V. Key Legal Principles from Indonesian Case Law
| Principle | Explanation |
|---|---|
| Arbitrability | Disputes concerning contractual tax indemnity are arbitrable; statutory tax disputes are not. |
| Court Enforcement | Indonesian courts generally enforce arbitral awards under Law No. 30 of 1999. |
| Scope Limitation | Arbitration cannot circumvent tax statutes; indemnity cannot create tax-exempt status. |
| Cross-border M&A | Foreign arbitral awards regarding tax indemnities can be enforced in Indonesia. |
| Calculation Disputes | Disputes over tax calculation under indemnity clauses are arbitrable. |
| Distinction from Tax Authority | Arbitration does not replace Tax Court or DJP processes; only contractual obligations are arbitrated. |
VI. Practical Implications
Drafting Tips
Define clearly: Which taxes are covered, period, and calculation methodology.
Specify arbitration rules and seat of arbitration.
Clarify interaction with statutory obligations and government assessments.
Enforcement
Arbitral awards for tax indemnities are generally enforceable under Law No. 30 of 1999.
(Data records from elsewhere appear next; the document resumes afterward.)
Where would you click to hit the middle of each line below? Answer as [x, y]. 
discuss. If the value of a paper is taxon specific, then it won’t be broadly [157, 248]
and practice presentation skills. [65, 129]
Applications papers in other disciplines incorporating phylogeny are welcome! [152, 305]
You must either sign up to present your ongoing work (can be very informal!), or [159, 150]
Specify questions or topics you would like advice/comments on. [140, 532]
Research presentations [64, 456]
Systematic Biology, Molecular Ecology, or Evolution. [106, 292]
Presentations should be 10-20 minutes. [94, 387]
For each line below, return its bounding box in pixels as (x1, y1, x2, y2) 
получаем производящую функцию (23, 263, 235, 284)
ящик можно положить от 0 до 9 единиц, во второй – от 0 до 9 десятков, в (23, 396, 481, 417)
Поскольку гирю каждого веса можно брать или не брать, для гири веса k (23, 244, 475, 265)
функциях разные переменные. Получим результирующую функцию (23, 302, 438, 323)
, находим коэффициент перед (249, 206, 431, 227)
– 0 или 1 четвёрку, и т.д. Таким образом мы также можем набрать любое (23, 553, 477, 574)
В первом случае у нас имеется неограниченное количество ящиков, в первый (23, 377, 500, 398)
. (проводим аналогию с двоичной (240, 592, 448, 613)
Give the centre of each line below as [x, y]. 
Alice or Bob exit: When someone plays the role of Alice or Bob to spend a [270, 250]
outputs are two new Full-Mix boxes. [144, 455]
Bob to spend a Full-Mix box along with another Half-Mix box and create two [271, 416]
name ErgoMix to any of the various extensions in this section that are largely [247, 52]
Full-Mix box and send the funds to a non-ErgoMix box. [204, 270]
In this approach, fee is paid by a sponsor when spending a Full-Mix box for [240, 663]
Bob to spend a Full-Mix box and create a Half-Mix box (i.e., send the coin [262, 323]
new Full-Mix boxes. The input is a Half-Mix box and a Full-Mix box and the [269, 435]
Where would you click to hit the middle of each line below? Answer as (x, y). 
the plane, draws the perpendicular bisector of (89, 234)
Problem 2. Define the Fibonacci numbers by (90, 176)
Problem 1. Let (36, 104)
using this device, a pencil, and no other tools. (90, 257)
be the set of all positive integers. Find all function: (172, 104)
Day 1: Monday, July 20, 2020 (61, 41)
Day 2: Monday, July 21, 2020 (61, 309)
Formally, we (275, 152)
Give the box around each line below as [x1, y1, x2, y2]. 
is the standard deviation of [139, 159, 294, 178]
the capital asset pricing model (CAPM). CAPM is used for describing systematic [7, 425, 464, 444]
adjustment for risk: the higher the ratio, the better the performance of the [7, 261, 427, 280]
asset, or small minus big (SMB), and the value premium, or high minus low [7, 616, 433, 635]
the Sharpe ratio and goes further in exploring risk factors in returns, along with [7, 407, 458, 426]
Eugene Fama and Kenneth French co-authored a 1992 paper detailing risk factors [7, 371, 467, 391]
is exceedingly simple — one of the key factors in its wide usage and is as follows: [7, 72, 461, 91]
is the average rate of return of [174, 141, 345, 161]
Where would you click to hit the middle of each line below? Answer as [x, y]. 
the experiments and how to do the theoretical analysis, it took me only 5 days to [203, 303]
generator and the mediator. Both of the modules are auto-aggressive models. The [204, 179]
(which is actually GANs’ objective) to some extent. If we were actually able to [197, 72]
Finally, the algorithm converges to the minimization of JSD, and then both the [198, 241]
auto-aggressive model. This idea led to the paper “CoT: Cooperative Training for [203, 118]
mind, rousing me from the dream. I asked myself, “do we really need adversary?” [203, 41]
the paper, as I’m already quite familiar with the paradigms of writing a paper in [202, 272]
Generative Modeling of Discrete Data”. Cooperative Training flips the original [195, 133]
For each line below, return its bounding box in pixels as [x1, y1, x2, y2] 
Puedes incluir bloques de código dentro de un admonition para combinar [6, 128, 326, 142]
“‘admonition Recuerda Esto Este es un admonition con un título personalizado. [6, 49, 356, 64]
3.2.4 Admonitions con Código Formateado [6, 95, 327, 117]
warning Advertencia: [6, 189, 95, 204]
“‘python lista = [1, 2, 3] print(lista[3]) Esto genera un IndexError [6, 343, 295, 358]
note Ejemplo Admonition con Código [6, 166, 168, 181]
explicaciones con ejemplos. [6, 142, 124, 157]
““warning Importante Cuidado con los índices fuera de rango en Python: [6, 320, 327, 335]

Courts will review arbitrability, but respect the autonomy of parties in contractual tax indemnities.
Cross-border Transactions
Foreign arbitral awards can be recognized, but courts may limit indemnity if it conflicts with statutory caps or public policy.
VII. Conclusion
Indonesian arbitration law strongly supports the arbitration of contractual tax indemnity disputes, provided that:
The dispute concerns contractual obligations, not direct tax liability.
The arbitration clause is valid under Law No. 30 of 1999.
The award does not violate public policy or statutory tax law.
Courts consistently enforce arbitral awards on tax indemnities, but always distinguish contractual indemnity obligations from statutory tax obligations.